Tenor saxophonist JD Allen has been on the New York jazz scene since 1993, when his youthful precociousness earned him many admirers. Since then, the Detroit born musician has released eight albums, “Graffiti” being his ninth, and his fourth consecutive outing on the Savant label. For this trio recording, Allen is joined by his frequent collaborators bassist Gregg August and drummer Rudy Royston. This accomplished threesome know each other well, having performed together now for several years… and it shows. The intuition they so obviously share allows them to make trio music of the highest standard, effortless interplay combining with well written, open and honest compositions. Allen’s playing style might well be compared to two of the greats; Coltrane and Sanders. One can also hear touches of Shorter, Webster and Hawkins. He plays with such fluency, his imagination and expression creating a wholesome, spiritual, post-bop vitality that is at times breathtaking. “Graffiti” is a no nonsense recording; the sound captures the essence of the music perfectly as the trio work their way through nine compositions, leaving the listener in no doubt that they are experiencing three musicians so effortlessly integrated with one another and on top of their game that it’s difficult to imagine hearing a more accomplished sax/drums/bass outfit.
The album opens with “Naked”, a drum and sax duet. There’s an immediate spontaneity which grabs hold, yet at the same time managing to retain its cohesion which underlines much of this album’s success – the fine line between the two points being met with skill and poise. Inspired by the African-American folktale, “Jawn Henry” has an urgency and purpose to it that spills out of the saxophonist’s mind, sounding like there’s an uninhibited outpouring direct from thought to mouthpiece. “Third Eye” is looser, with its free flowing energy setting up some back and forth responses from drums, bass and sax. Whilst the title track “Graffiti” charts a course firmly routed in historical jazz trio symbolism, “G-dspeed, B. Morris” pursues a very different path. The trio know how to groove, with this melodic and lyrical blues-inflected piece really hitting the spot. Infectious writing and playing from all three musicians, August’s bass is just so on the money here, this is a prime example of how well the trio combine, time and space afforded by the composer for the drums and bass to work their magic. “Little Mack” sways with its own jaunty rhythm, leading into the soulful blues of “Sonny Boy”, a deep groove allowing the tune to ring out with hope and deep affection. There’s a comforting and familiar feel to the swinging “Indigo (Blue Like)”. Allen’s sax speaks the words of many time-honoured saxophonists, yet somehow manages to herald a new beginning with its uncomplicated and honest, open attitude. The session closes with “Disambiguation”, a more lyrical, free flowing take on what has come before.

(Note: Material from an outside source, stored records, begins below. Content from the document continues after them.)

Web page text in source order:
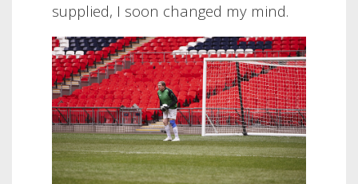
supplied, I soon changed my mind.
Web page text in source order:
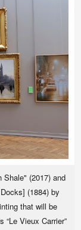
(2017) and
(1884) by
that will be
“Le Vieux Carrier”
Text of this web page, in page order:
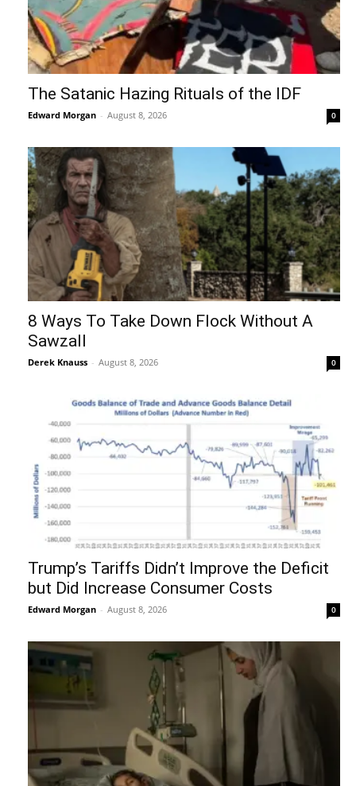
The Satanic Hazing Rituals of the IDF
Edward Morgan - August 8, 2026 0
8 Ways To Take Down Flock Without A
Sawzall
Derek Knauss - August 8, 2026 0
Trump’s Tariffs Didn’t Improve the Deficit
but Did Increase Consumer Costs
Edward Morgan - August 8, 2026 0
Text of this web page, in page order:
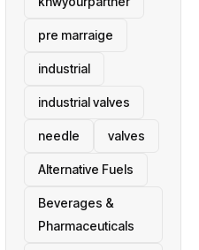
pre marraige
industrial
industrial valves
needle valves
Alternative Fuels
Beverages &
Pharmaceuticals
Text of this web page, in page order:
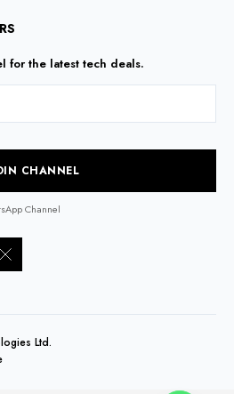
for the latest tech deals.
CHANNEL
Channel
Ltd.
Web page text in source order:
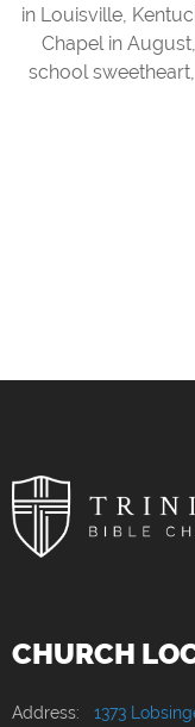
in Louisville,
Chapel in
school
CHURCH
Address: 1373
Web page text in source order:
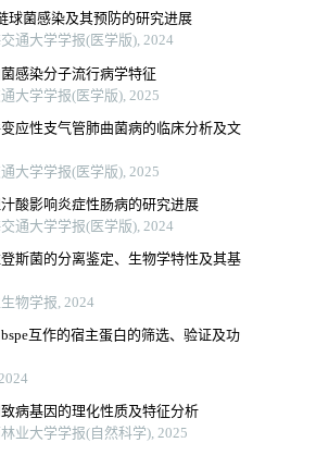
球菌感染及其预防的研究进展
通大学学报(医学版), 2024
感染分子流行病学特征
大学学报(医学版), 2025
应性支气管肺曲菌病的临床分析及文
大学学报(医学版), 2025
酸影响炎症性肠病的研究进展
通大学学报(医学版), 2024
斯菌的分离鉴定、生物学特性及其基
物学报, 2024
互作的宿主蛋白的筛选、验证及功
病基因的理化性质及特征分析
业大学学报(自然科学), 2025
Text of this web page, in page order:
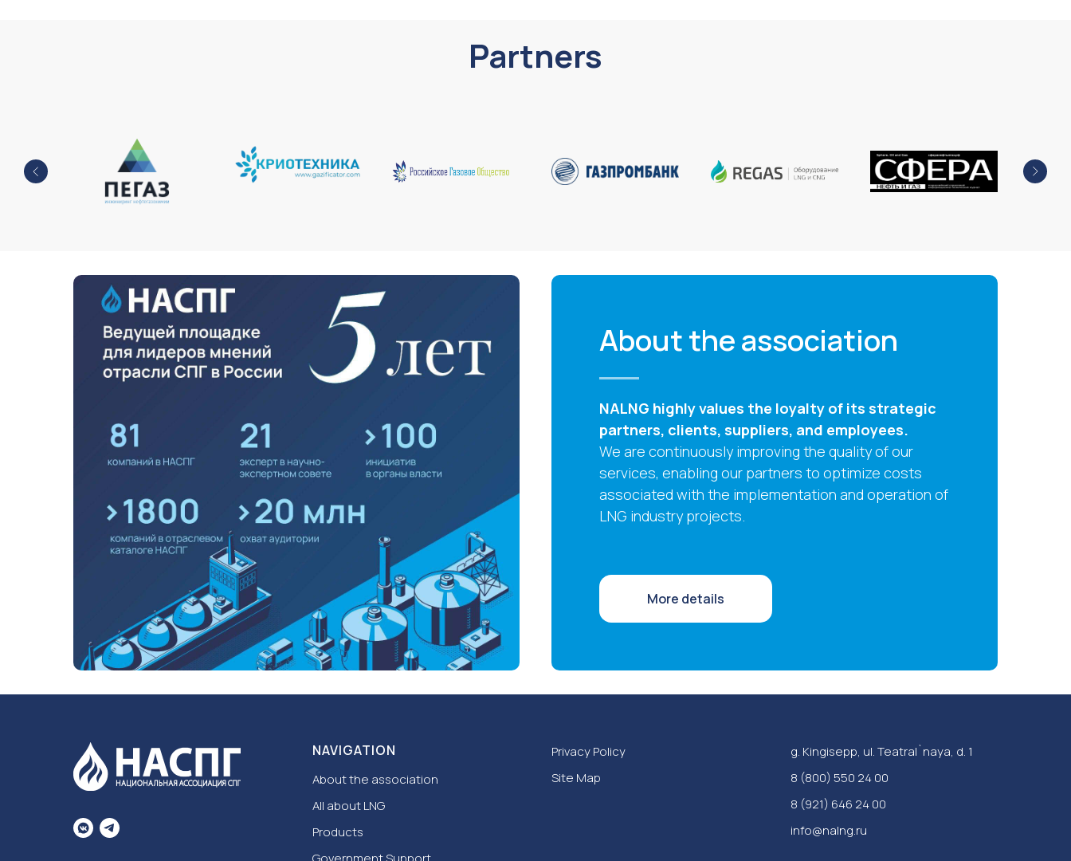
Partners
About the association
NALNG highly values the loyalty of its strategic
partners, clients, suppliers, and employees.
We are continuously improving the quality of our
services, enabling our partners to optimize costs
associated with the implementation and operation of
LNG industry projects.
More details
NAVIGATION
About the association
All about LNG
Products
Privacy Policy
Site Map
g. Kingisepp, ul. Teatral`naya, d. 1
‪8 (800) 550 24 00
8 (921) 646 24 00
info@nalng.ru
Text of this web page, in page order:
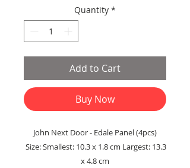
Quantity *
Add to Cart
Buy Now
John Next Door - Edale Panel (4pcs)
Size: Smallest: 10.3 x 1.8 cm Largest: 13.3
x 4.8 cm
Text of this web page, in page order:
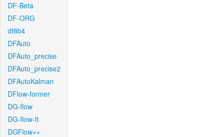
DF-Beta
DF-ORG
df8b4
DFAuto
DFAuto_precise
DFAuto_precise2
DFAutoKalman
DFlow-former
DG-flow
DG-flow-ft
DGFlow++
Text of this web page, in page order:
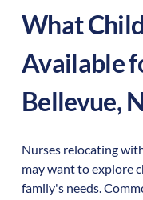
What
Available
Bellevue,
Nurses relocating
may want to explore
family's needs.
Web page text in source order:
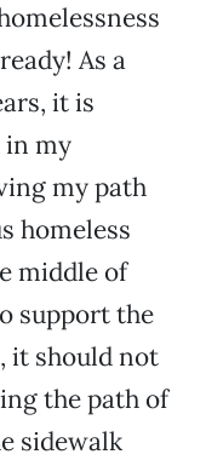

Sharp, incisive and totally at ease, drums and bass add some wonderful textures and embellishments to Allen’s supreme saxophony.
As a newcomer to the music of JD Allen, “Graffiti” has now inspired me to check out his back catalogue. With more than a handful of albums already under his belt, I somehow think I won’t be disappointed. There’s something special about this man’s playing, he has such a natural sound and feel, I look forward to immersing myself deeper into Mr JD Allen’s musical adventures.